The executive director of the fiscal board, Natalie Jaresko, made the announcement during a roundtable in which she also discussed the need for the UPR to restructure its debt, but said the matter is being handled by Puerto Rico’s Fiscal Agency and Financial Advisory Authority (Aafaf by its Spanish acronym).
Meanwhile, the chairman of the UPR’s governing board, Walter Alomar, said a reaction to the certified fiscal plan could not be “responsibly” given because a notification of the fiscal board’s decision had not been received nor was the document accessible.
“At the time of the oversight board’s press conference today, the UPR had not received the certified fiscal plan by that body. We checked their website and they have not published it,” Alomar said, adding that he had yet to receive a reply to the letter UPR administrators sent regarding the fiscal board’s notification of UPR fiscal plan noncompliance, which was sent to the governor May 1.
“The UPR has until August to show complete compliance. Actually, the UPR submitted a plan with established dates to ensure compliance,” he said.

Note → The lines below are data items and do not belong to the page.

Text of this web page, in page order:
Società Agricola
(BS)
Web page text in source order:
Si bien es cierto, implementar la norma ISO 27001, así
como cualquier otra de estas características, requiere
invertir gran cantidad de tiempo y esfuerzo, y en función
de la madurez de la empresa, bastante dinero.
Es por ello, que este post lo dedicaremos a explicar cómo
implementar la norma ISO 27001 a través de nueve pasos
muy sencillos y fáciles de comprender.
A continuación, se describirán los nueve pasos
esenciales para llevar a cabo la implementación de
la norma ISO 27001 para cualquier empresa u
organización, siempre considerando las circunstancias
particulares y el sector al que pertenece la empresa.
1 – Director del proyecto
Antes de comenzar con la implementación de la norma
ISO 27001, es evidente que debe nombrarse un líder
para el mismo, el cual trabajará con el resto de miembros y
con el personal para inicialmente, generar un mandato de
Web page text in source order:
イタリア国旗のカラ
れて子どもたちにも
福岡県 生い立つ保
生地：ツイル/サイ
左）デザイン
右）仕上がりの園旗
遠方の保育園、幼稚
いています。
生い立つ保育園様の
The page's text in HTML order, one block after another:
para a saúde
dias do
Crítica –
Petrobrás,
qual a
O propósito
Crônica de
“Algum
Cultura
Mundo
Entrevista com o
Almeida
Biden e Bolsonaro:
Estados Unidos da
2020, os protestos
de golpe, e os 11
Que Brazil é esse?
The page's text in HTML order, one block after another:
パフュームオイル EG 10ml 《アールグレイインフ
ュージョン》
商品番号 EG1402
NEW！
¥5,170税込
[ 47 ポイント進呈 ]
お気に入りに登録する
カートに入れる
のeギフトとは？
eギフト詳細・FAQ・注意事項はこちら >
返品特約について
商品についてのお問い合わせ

When Jaresko began discussion about the fiscal plan—which her panel has yet to make public but is expected to do so later Wednesday—she argued that the fiscal board understands the value and importance of the UPR, but that given the government’s precarious fiscal situation, the UPR needed to diversify its revenue sources.
“We’re in a world of scarce resources. Puerto Rico is challenged with many needs and few resources. Historically, the university has received a set percentage of the central government’s budget to support its expenses, which in recent years total about $879 million. But we are all being forced to make hard decisions about how to use and how to balance the use of those scarce resources. And so a reduction to the UPR’s appropriation had to be made.”

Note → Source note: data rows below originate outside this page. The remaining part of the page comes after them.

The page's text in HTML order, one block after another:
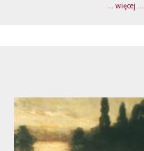
... więcej ...
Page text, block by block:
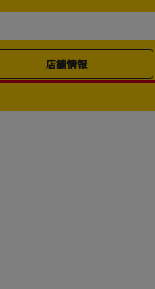
店舗情報
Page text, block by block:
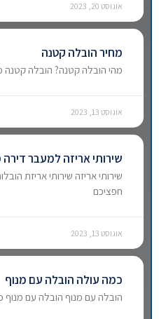
אוגוסט 20, 2023
מחיר הובלה קטנה
מהי הובלה קטנה? הובלה קטנה
אוגוסט 13, 2023
שירותי אריזה למעבר דירה
שירותי אריזה שירותי אריזת
חפציכם
אוגוסט 13, 2023
כמה עולה הובלה עם מנוף
הובלה עם מנוף הובלה עם מנוף
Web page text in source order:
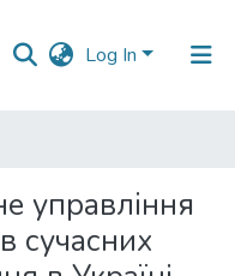
Log In
управління
сучасних
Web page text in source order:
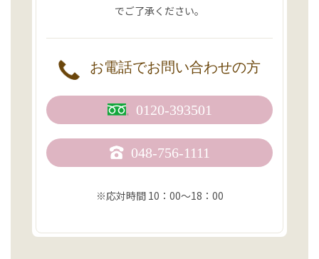
でご了承ください。
お電話でお問い合わせの方
0120-393501
048-756-1111
※応対時間 10：00〜18：00
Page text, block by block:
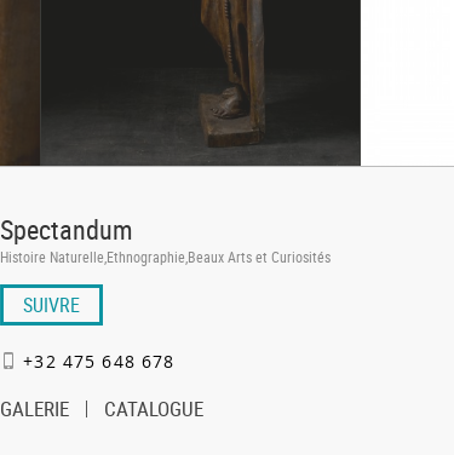
Spectandum
Histoire Naturelle,Ethnographie,Beaux Arts et Curiosités
SUIVRE
+32 475 648 678
GALERIE CATALOGUE

Jaresko said the UPR’s revenue sources need to look more like those stateside universities count on, and presented a chart showing that, on average, public institution budgets only receive 27 percent of their revenue from state allocations, 18 percent from tuition and 46 percent from grants, contracts, gifts, investment returns, and others.
Although, Jaresko argued that the UPR needs to look for other forms of revenue besides tuition, the fiscal board director maintained that the university also needs to increase tuition, including for graduate studies. For example, the noncompliance notification letter indicated that credits for masters in business administration degrees needed to rise by $10 and that credits for Juris Doctor degrees fell short by $137.

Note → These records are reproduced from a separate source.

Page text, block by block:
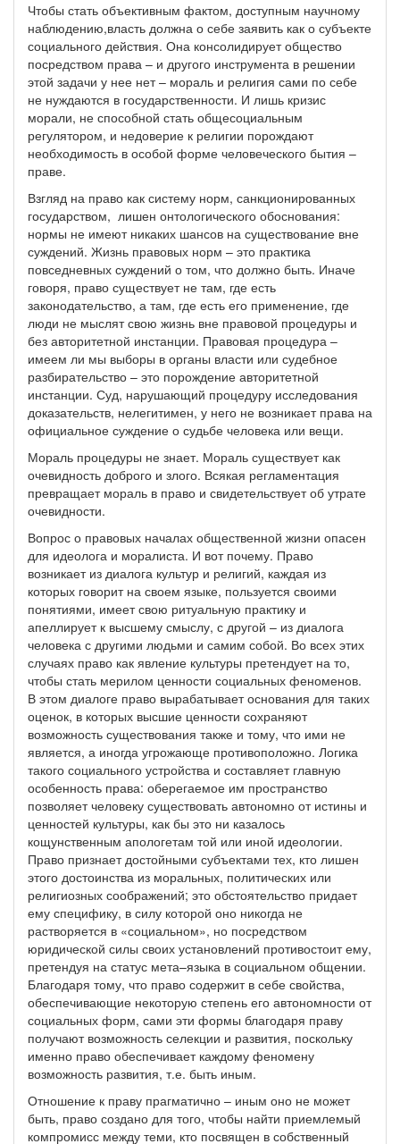
Чтобы стать объективным фактом, доступным научному
наблюдению,власть должна о себе заявить как о субъекте
социального действия. Она консолидирует общество
посредством права – и другого инструмента в решении
этой задачи у нее нет – мораль и религия сами по себе
не нуждаются в государственности. И лишь кризис
морали, не способной стать общесоциальным
регулятором, и недоверие к религии порождают
необходимость в особой форме человеческого бытия –
праве.
Взгляд на право как систему норм, санкционированных
государством, лишен онтологического обоснования:
нормы не имеют никаких шансов на существование вне
суждений. Жизнь правовых норм – это практика
повседневных суждений о том, что должно быть. Иначе
говоря, право существует не там, где есть
законодательство, а там, где есть его применение, где
люди не мыслят свою жизнь вне правовой процедуры и
без авторитетной инстанции. Правовая процедура –
имеем ли мы выборы в органы власти или судебное
разбирательство – это порождение авторитетной
инстанции. Суд, нарушающий процедуру исследования
доказательств, нелегитимен, у него не возникает права на
официальное суждение о судьбе человека или вещи.
Мораль процедуры не знает. Мораль существует как
очевидность доброго и злого. Всякая регламентация
превращает мораль в право и свидетельствует об утрате
очевидности.
Вопрос о правовых началах общественной жизни опасен
для идеолога и моралиста. И вот почему. Право
возникает из диалога культур и религий, каждая из
которых говорит на своем языке, пользуется своими
понятиями, имеет свою ритуальную практику и
апеллирует к высшему смыслу, с другой – из диалога
человека с другими людьми и самим собой. Во всех этих
случаях право как явление культуры претендует на то,
чтобы стать мерилом ценности социальных феноменов.
В этом диалоге право вырабатывает основания для таких
оценок, в которых высшие ценности сохраняют
возможность существования также и тому, что ими не
является, а иногда угрожающе противоположно. Логика
такого социального устройства и составляет главную
особенность права: оберегаемое им пространство
позволяет человеку существовать автономно от истины и
ценностей культуры, как бы это ни казалось
кощунственным апологетам той или иной идеологии.
Право признает достойными субъектами тех, кто лишен
этого достоинства из моральных, политических или
религиозных соображений; это обстоятельство придает
ему специфику, в силу которой оно никогда не
растворяется в «социальном», но посредством
юридической силы своих установлений противостоит ему,
претендуя на статус мета–языка в социальном общении.
Благодаря тому, что право содержит в себе свойства,
обеспечивающие некоторую степень его автономности от
социальных форм, сами эти формы благодаря праву
получают возможность селекции и развития, поскольку
именно право обеспечивает каждому феномену
возможность развития, т.е. быть иным.
Отношение к праву прагматично – иным оно не может
быть, право создано для того, чтобы найти приемлемый
компромисс между теми, кто посвящен в собственный

To address the tuition increase issue for low-income students, the fiscal board is also presenting $280 million in grants to be included in both the UPR and the commonwealth’s budgets. Jaresko also mentioned a tuition exception that would apply to veterans, teaching assistants and honor students. She underscored that although the fiscal plan establishes an exemption reduction, it does not do so retroactively, for no students are removed from the exemption program.
The fiscal plan, Jaresko said, is based on students, faculty, campuses and pensions as its pillars, stressing that, in the case of the second, the student-faculty ratio needs to improve.
“In order to maintain the highest level of instructional quality, the UPR fiscal plan allows for faculty increases of 3 percent per year. The faculty are also not subject to the same kind of benefit reductions that are affecting other categories of employee to the UPR.” Jaresko said.
As for the UPR’s retirement system, the fiscal board director warned that not implementing the pension reforms contained in the fiscal plan would lead to a “difficult decision for the UPR, like increase tuition hikes, and the pension itself would be in a position similar to the Puerto Rico Employees Retirement System (ERS), which is not funded.”
In its fiscal plan for the university, Jaresko explained, that the UPR pension system “is moving to a defined contribution plan, like ERS has moved, like we are suggesting the teachers and the judges move in the fiscal plan, but also reducing some of the accrued benefits has been done for all the other pensioners—less so than other pension plans because it’s not as heavily underfunded, so it wouldn’t be identical to what we suggested for ERS, TRS [Teachers Retirement System] or JRS [Judicial Retirement System]; it would be unique to the UPR.”
Jaresko also pointed out that despite holding meetings with a university team monthly to discuss its finances, the fiscal board was not receiving all the financial information it requires.
“They are not producing all the financial reporting that they are supposed to deliver so I don’t have as much as a I have for other territorial entities or instrumentalities,” Jaresko said, stressing that the financial information received is “not in the form that is required and not on a regular basis.”
Chairman Alomar reiterated that the university administration has shown its commitment to implementing fiscal adjustments, leading to higher savings than expected, as well as producing fiscal plans that meet the needs of the institution and that relevant information was submitted to the fiscal board.
“We have presented three audited financial statements, including the one for [fiscal year] 2017-18, demonstrating transparency in our finances and complying with the education-accrediting agencies,” Alomar said.